Saturday, August 20, 2005

Locarno Films Part 4

A Perfect Day

Directed by Joana Hadjithomas, Khalil Joreige/ France, Lebannon, Germany

It is present day Beirut. One morning, a young man and his mother go to a lawyer's office to have his father declared legally dead so that they can move on with their lives. He has been missing for about fifteen years, since the civil war. The wife/mother wants her son to stay home with her and mourn the death of their loved one, but he wants to see his girlfriend who is avoiding him and he does not know why. He also has a problem - he keeps falling asleep and even goes to the doctor for tests. He has apnea, worsened by his smoking.

In the space of a day, the mother has to confront her inability to move on with her life and the son, who refuses to commit to his girlfriend, and keeps falling asleep, has to confront his own inability to get on with life.

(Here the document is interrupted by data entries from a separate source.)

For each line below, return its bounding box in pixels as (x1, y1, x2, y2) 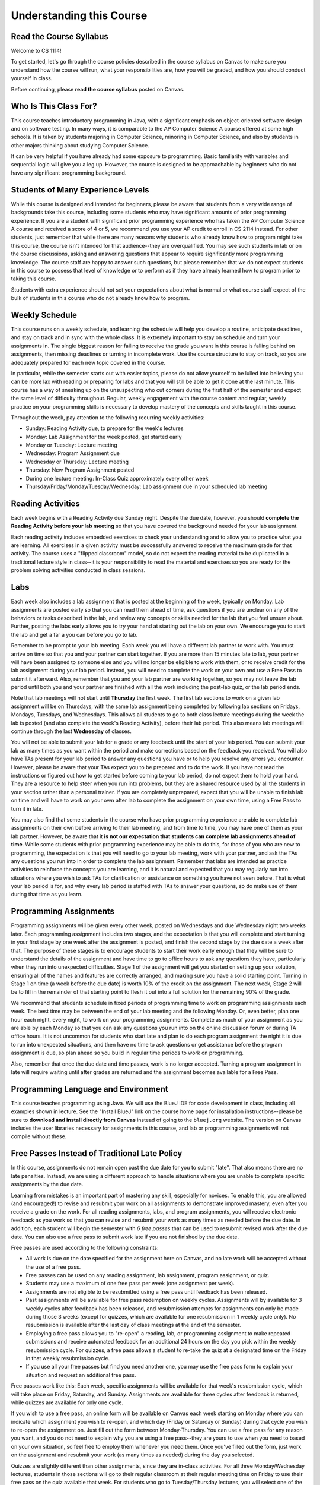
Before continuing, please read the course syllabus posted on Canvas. (11, 86, 185, 93)
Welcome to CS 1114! (11, 48, 62, 55)
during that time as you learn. (11, 891, 83, 898)
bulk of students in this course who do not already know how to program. (11, 295, 190, 302)
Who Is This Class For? (11, 101, 97, 111)
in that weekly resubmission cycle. (25, 1354, 110, 1361)
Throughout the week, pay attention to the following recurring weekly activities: (11, 413, 205, 421)
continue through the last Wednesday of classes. (11, 728, 132, 735)
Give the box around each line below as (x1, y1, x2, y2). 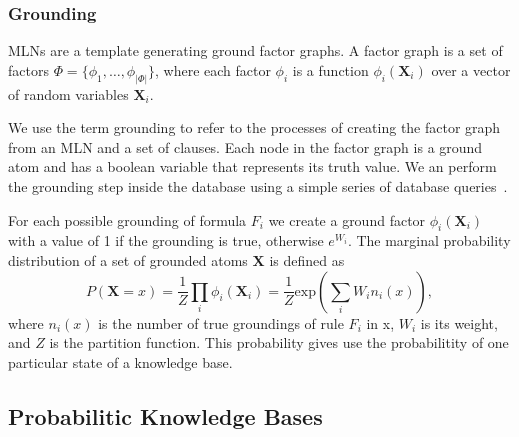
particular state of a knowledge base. (8, 351, 233, 372)
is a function (292, 59, 369, 80)
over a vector (431, 59, 511, 80)
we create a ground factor (268, 209, 426, 230)
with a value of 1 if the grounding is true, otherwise (8, 230, 324, 251)
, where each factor (154, 59, 271, 80)
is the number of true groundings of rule (98, 312, 344, 333)
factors (8, 59, 49, 80)
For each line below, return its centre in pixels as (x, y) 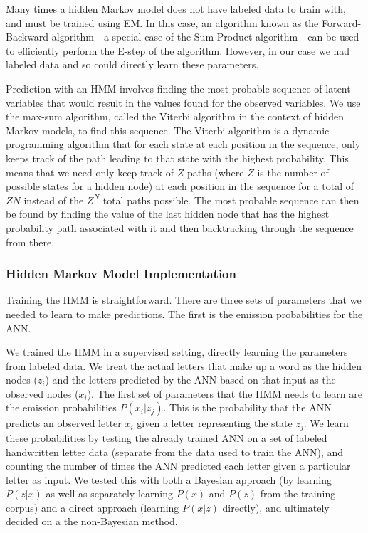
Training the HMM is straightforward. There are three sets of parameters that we (184, 300)
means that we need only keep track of (90, 172)
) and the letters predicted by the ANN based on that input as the (190, 380)
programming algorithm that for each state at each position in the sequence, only (183, 144)
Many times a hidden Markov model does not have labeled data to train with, (176, 9)
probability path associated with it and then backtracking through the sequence (180, 227)
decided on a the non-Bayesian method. (92, 521)
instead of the (54, 200)
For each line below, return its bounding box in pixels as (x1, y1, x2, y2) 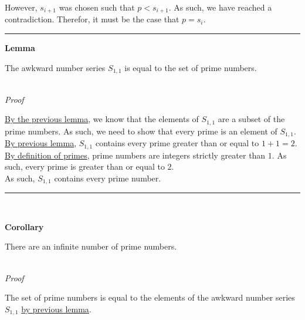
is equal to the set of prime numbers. (124, 61, 257, 73)
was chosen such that (59, 1, 135, 13)
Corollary (5, 220, 44, 233)
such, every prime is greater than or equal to (5, 160, 165, 173)
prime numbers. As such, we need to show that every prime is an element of (5, 124, 277, 137)
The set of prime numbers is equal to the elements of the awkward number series (5, 291, 295, 304)
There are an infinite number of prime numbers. (5, 240, 177, 252)
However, (5, 1, 38, 13)
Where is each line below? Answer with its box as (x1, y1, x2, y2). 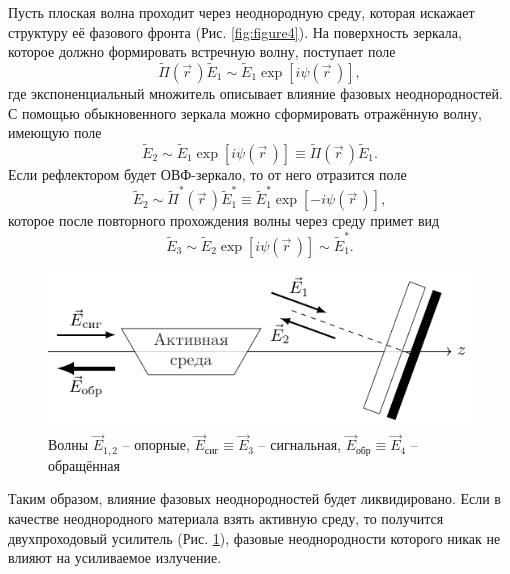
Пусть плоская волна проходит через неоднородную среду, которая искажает (8, 2, 475, 22)
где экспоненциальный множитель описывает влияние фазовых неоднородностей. (8, 83, 503, 103)
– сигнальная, (258, 434, 341, 455)
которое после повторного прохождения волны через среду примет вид (8, 210, 440, 231)
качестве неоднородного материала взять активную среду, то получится (8, 508, 444, 529)
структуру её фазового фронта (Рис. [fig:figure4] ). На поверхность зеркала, (8, 21, 462, 42)
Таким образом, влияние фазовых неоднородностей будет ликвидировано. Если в (8, 488, 501, 509)
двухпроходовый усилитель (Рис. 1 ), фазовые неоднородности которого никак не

A Perfect Day is a well-toned and evenly paced film that perhaps means more to the Lebanese people than to an international audience. I thought it interesting and the metaphor of the family's experience with that of the nation, though obvious, was well-done.

Familia

Directed by Louise Archambault/ Canada

A single mother living with her teen daughter and boyfriend in Montreal, though good hearted, is addicted to gambling and gets into debt. Her boyfriend is at his wits end, and cancels her credit cards. So she decides to take her daughter and go live with a friend in California. They load up the car but only make it across the bridge to the suburbs to the home of an old school friend who is married with two children and is well-off. Though the mother and daughter stay there for a while, old habits die hard and they end up living in a borrowed trailer in a trailer park, friendships and a marriage in tatters.

Familia was a great favorite at the festival (if you go by the audience's reaction and the buzz), but oddly enough, it did not win any awards. It is a film that explores friendships and relationships, especially between mothers and daughters. Though Familia is engrossing, its inner logic was fundamentally inconsistent. The film goes through great lengths to establish how much the single mom "wanted" and "wants" her teen daughter, but when the girl is drugged and raped at a party, and becomes pregnant, they easily take the abortion route. So any sense of transcendence through mother-child bonds is lost. 

La Guerra di Mario

Directed by Antonio Capuano/ Italy

Mario is an 8 year-old growing up with a foster-family in modern day Naples. The foster mother especially wants to give him every advantage but does not understand that children need limits and consistency. He has a vivid imagination, the fruit of trying to survive in the home of his birth mother before the state removed him. The foster mother's well-intentioned but obcessive care for Mario drives her husband away, and ultimately leads the state to remove him from her care.

La Guerra di Mario (Mario's War) is a very good movie and it was interesting to see the similarities between the foster care system in Italy and our own. But though this foster mother is in denial about Mario's reality and needs, the state is blind to his needs as well. I felt like this story could have gone on because the psychological depths of both the mother and Mario needed more development and perhaps resolution - though maybe not. It is a sad tale, without much hope.

Vendredi Ou Un Autre Jour (Friday or Any Other Day)

Directed by Yvan Moine/ Belgium, France, Italy, Slovakia

In the mid-1700's a ship is wrecked on a reef near an island in the Pacific. The only survivor is an aging actor, Philippe, from a Parisian theater company. He manages to live there on his memories and in his vivid imagination for many years - along with the ship's dog. Philippe salvages everything he can from the ship, including the stage, constumes and all the trappings that go with his profession. He reconstructs the stage and acts out parts. A while later, some native people come to the island and one of them stays with Philippe - and Philippe names him Friday. After many years, a French ship arrives. Philippe, who has gone through an existential if not spiritual experience, declines to go back to civilization with them.

Yes, you've heard this story before. It's based on a French version of the original Robinson Crusoe by Daniel Defoe: Vendredi ou les limbes du pacifique by Michael Tournier.

There was nothing wrong with this film, if this is your style. It reminded me of a Manoel de Oliviera epic, beautifully filmed but drawn out, slow and very male in its point of view.